Mexican drug lord Miguel Angel Trevino Morales was captured Monday when a military helicopter swooped down over his pickup truck. Just like that, the last of the old guard leaders of Los Zetas, Mexico's most violent drug cartel, was finally under arrest.
Sylvia Longmire, a former Special Agent with the Air Force Office of Special Investigations focusing on Mexican drug traffickers, tells KIRO Radio the only way to end the "war on drugs" is to end the need for trafficking.
"You have one of two options: either you can make all drugs completely legal from the ground up," Longmire says. "Or you can completely reduce, or completely eliminate the demand for illegal drugs in the United States. The likelihood of either one of these things happening is extremely low."
And don't think that Washington's legalization of marijuana will help much. If there are illegal drugs on the streets of Seattle, they are likely coming from south of the border, according to Longmire.

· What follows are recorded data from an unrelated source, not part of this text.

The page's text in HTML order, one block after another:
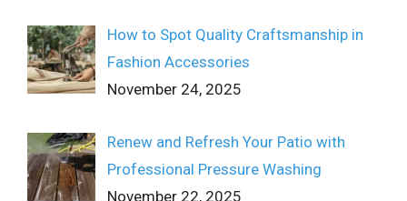
How to Spot Quality Craftsmanship in
Fashion Accessories
November 24, 2025
Renew and Refresh Your Patio with
Professional Pressure Washing
November 22, 2025
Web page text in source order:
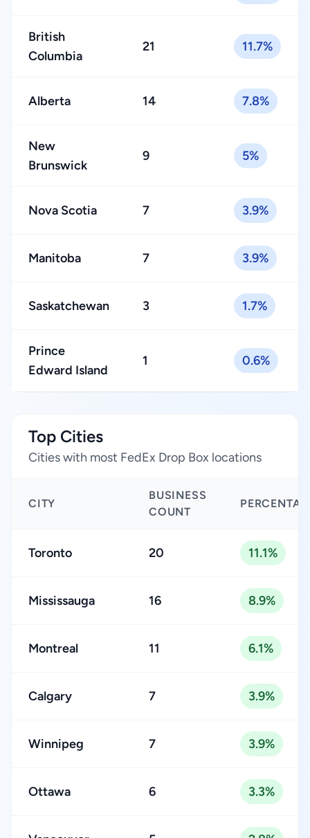
British
Columbia
21 11.7%
Alberta 14 7.8%
New
Brunswick
9 5%
Nova Scotia 7 3.9%
Manitoba 7 3.9%
Saskatchewan 3 1.7%
Prince
Edward Island
1 0.6%
Top Cities
Cities with most FedEx Drop Box locations
CITY
BUSINESS
COUNT
Toronto 20 11.1%
Mississauga 16 8.9%
Montreal 11 6.1%
Calgary 7 3.9%
Winnipeg 7 3.9%
Ottawa 6 3.3%

"The cartels definitely have a big presence in the United States," she says. "The biggest money-maker for the cartels is cocaine, and also they're making an increasing amount from black tar heroin and also from methamphetamines."
There has been at least one sign that Los Zetas operated in Seattle. Graffiti appeared in Seattle's South Park neighborhood in 2012, claiming the Zetas were on their way. But experts seemed dubious of its validity.
While the presence of drug cartels in Seattle can be questioned, there's no doubt they have been tied to Washington state in the past. Martin Omar Estrada Luna, a cartel member who authorities believed was responsible for the deaths of up to 200 people, grew up in the Tieton area of Yakima County where he had plenty of run-ins with police. Estrada was deported in 2009 and arrested in 2011 in Nuevo Laredo.